(Data excerpts)
§ §
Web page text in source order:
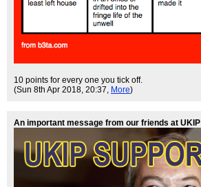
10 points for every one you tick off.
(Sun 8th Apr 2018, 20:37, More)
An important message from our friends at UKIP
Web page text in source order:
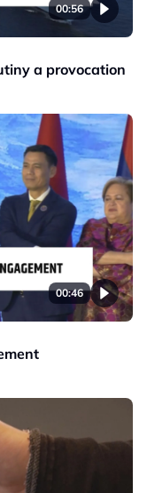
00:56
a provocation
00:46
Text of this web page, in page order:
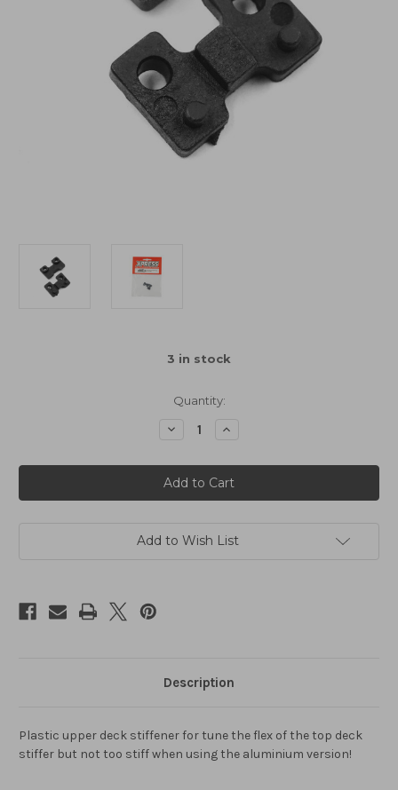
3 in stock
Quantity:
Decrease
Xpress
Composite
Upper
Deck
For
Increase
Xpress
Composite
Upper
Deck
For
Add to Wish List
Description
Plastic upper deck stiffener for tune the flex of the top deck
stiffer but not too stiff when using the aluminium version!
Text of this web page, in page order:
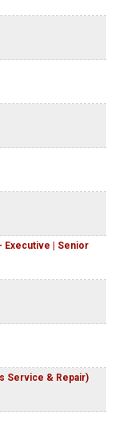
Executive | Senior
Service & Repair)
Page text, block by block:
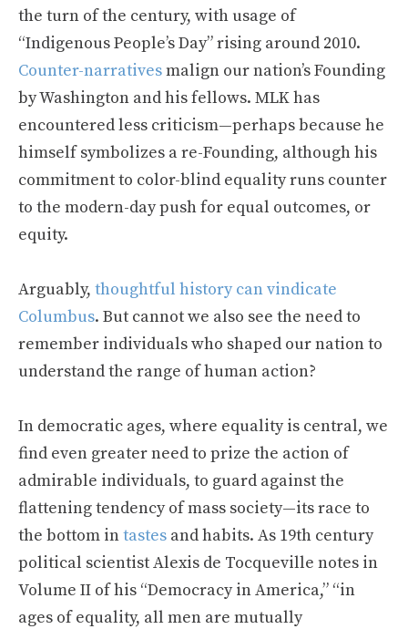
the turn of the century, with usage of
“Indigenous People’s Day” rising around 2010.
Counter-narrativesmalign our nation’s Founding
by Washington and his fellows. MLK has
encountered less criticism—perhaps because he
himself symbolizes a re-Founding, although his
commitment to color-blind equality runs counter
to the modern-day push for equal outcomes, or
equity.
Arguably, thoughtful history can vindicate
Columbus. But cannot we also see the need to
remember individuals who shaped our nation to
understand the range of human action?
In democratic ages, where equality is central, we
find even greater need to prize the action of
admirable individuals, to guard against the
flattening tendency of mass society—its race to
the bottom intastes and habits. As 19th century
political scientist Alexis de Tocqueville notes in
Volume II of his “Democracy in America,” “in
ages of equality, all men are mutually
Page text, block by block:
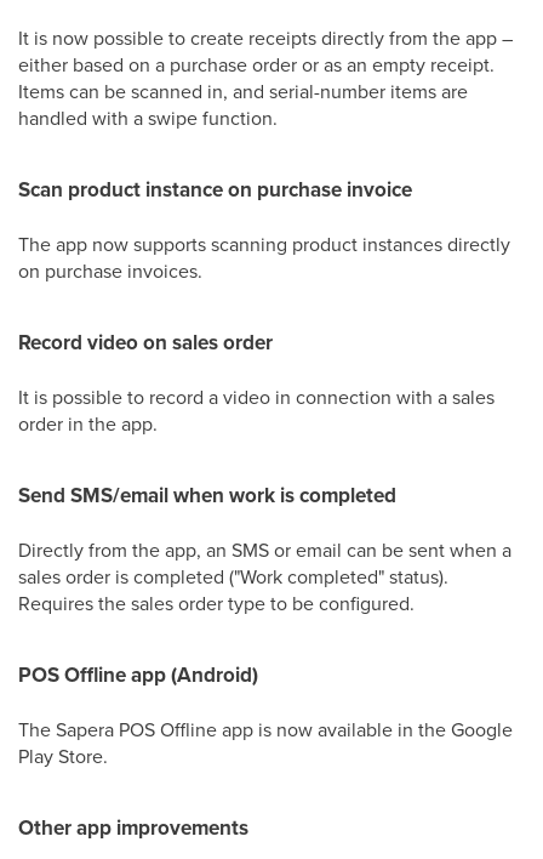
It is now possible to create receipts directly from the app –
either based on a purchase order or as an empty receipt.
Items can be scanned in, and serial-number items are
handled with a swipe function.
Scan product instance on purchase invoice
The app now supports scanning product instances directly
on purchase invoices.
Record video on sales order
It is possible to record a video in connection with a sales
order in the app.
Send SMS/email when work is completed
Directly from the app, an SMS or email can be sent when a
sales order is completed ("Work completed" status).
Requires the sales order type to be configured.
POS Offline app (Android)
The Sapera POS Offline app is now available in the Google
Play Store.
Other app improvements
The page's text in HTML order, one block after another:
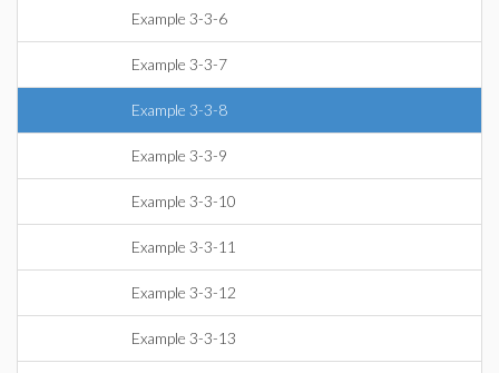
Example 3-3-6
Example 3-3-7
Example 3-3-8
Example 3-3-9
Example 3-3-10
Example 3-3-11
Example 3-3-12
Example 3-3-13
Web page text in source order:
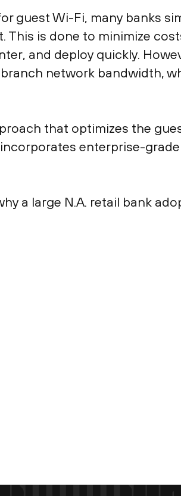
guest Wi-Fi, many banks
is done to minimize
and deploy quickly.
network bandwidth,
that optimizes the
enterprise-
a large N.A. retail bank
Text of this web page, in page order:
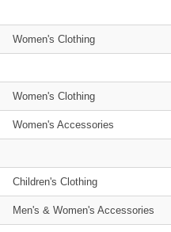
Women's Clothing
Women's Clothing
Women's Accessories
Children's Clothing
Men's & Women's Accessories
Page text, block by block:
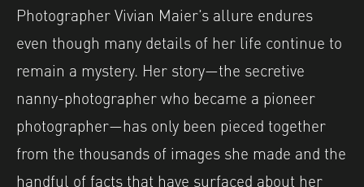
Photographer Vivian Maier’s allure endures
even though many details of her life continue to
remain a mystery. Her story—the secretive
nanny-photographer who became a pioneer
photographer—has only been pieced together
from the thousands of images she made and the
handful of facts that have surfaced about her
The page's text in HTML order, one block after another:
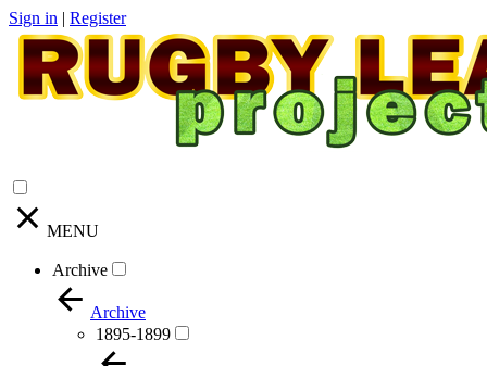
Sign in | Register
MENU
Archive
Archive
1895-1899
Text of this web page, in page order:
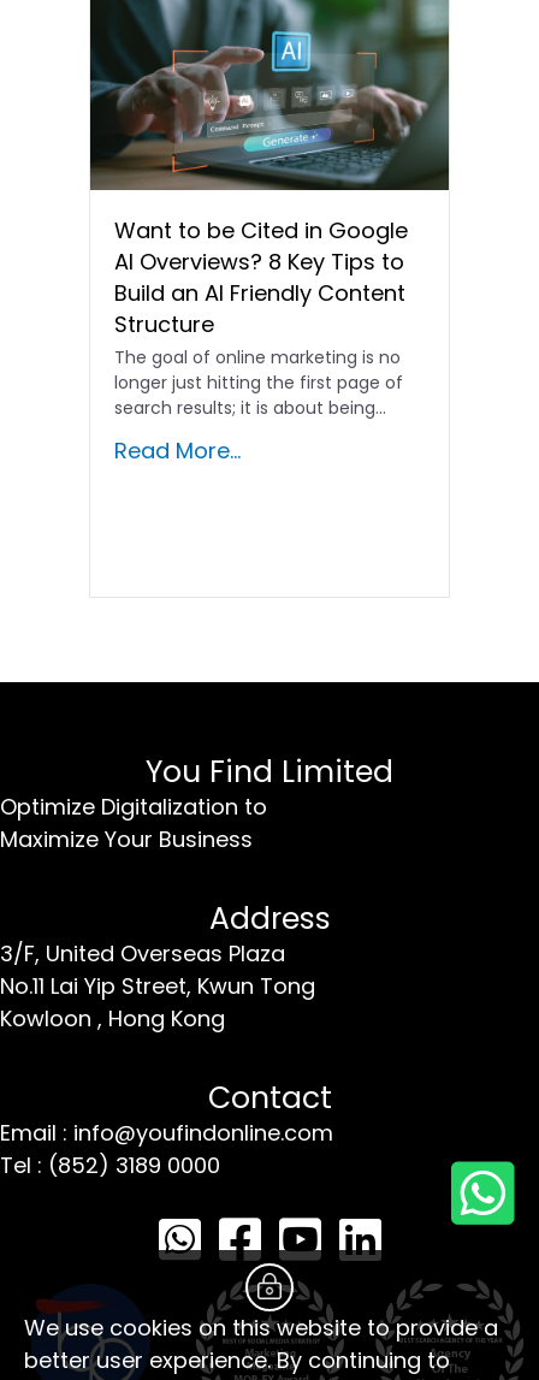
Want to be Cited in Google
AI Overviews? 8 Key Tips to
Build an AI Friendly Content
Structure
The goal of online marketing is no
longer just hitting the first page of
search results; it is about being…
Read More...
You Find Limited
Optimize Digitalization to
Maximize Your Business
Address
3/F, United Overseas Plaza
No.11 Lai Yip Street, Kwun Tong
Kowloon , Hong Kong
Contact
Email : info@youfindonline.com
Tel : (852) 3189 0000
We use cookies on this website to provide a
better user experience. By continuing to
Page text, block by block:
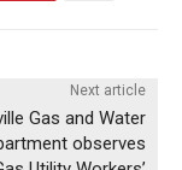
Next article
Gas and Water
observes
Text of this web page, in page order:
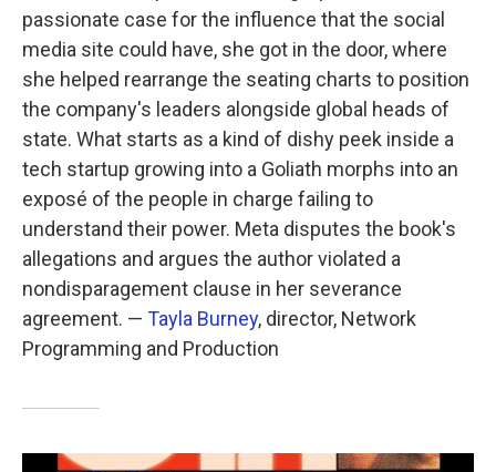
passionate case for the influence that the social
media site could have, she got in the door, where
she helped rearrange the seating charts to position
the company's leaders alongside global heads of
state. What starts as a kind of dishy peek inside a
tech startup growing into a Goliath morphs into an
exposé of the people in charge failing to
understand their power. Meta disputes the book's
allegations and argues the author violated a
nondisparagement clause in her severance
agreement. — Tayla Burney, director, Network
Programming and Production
§ §
* What to work on *
The data above must be reproduced exactly, without any of its pictures.

* Expected answer *
Web page text in source order:
10 points for every one you tick off.
(Sun 8th Apr 2018, 20:37, More)
An important message from our friends at UKIP
Web page text in source order:
00:56
a provocation
00:46
Text of this web page, in page order:
3 in stock
Quantity:
Decrease
Xpress
Composite
Upper
Deck
For
Increase
Xpress
Composite
Upper
Deck
For
Add to Wish List
Description
Plastic upper deck stiffener for tune the flex of the top deck
stiffer but not too stiff when using the aluminium version!
Text of this web page, in page order:
Executive | Senior
Service & Repair)
Page text, block by block:
the turn of the century, with usage of
“Indigenous People’s Day” rising around 2010.
Counter-narrativesmalign our nation’s Founding
by Washington and his fellows. MLK has
encountered less criticism—perhaps because he
himself symbolizes a re-Founding, although his
commitment to color-blind equality runs counter
to the modern-day push for equal outcomes, or
equity.
Arguably, thoughtful history can vindicate
Columbus. But cannot we also see the need to
remember individuals who shaped our nation to
understand the range of human action?
In democratic ages, where equality is central, we
find even greater need to prize the action of
admirable individuals, to guard against the
flattening tendency of mass society—its race to
the bottom intastes and habits. As 19th century
political scientist Alexis de Tocqueville notes in
Volume II of his “Democracy in America,” “in
ages of equality, all men are mutually
Page text, block by block:
It is now possible to create receipts directly from the app –
either based on a purchase order or as an empty receipt.
Items can be scanned in, and serial-number items are
handled with a swipe function.
Scan product instance on purchase invoice
The app now supports scanning product instances directly
on purchase invoices.
Record video on sales order
It is possible to record a video in connection with a sales
order in the app.
Send SMS/email when work is completed
Directly from the app, an SMS or email can be sent when a
sales order is completed ("Work completed" status).
Requires the sales order type to be configured.
POS Offline app (Android)
The Sapera POS Offline app is now available in the Google
Play Store.
Other app improvements
The page's text in HTML order, one block after another:
Example 3-3-6
Example 3-3-7
Example 3-3-8
Example 3-3-9
Example 3-3-10
Example 3-3-11
Example 3-3-12
Example 3-3-13
Web page text in source order:
guest Wi-Fi, many banks
is done to minimize
and deploy quickly.
network bandwidth,
that optimizes the
enterprise-
a large N.A. retail bank
Text of this web page, in page order:
Women's Clothing
Women's Clothing
Women's Accessories
Children's Clothing
Men's & Women's Accessories
Page text, block by block:
Photographer Vivian Maier’s allure endures
even though many details of her life continue to
remain a mystery. Her story—the secretive
nanny-photographer who became a pioneer
photographer—has only been pieced together
from the thousands of images she made and the
handful of facts that have surfaced about her
The page's text in HTML order, one block after another:
Sign in | Register
MENU
Archive
Archive
1895-1899
Text of this web page, in page order:
Want to be Cited in Google
AI Overviews? 8 Key Tips to
Build an AI Friendly Content
Structure
The goal of online marketing is no
longer just hitting the first page of
search results; it is about being…
Read More...
You Find Limited
Optimize Digitalization to
Maximize Your Business
Address
3/F, United Overseas Plaza
No.11 Lai Yip Street, Kwun Tong
Kowloon , Hong Kong
Contact
Email : info@youfindonline.com
Tel : (852) 3189 0000
We use cookies on this website to provide a
better user experience. By continuing to
Page text, block by block:
Next article
Gas and Water
observes
Text of this web page, in page order:
passionate case for the influence that the social
media site could have, she got in the door, where
she helped rearrange the seating charts to position
the company's leaders alongside global heads of
state. What starts as a kind of dishy peek inside a
tech startup growing into a Goliath morphs into an
exposé of the people in charge failing to
understand their power. Meta disputes the book's
allegations and argues the author violated a
nondisparagement clause in her severance
agreement. — Tayla Burney, director, Network
Programming and Production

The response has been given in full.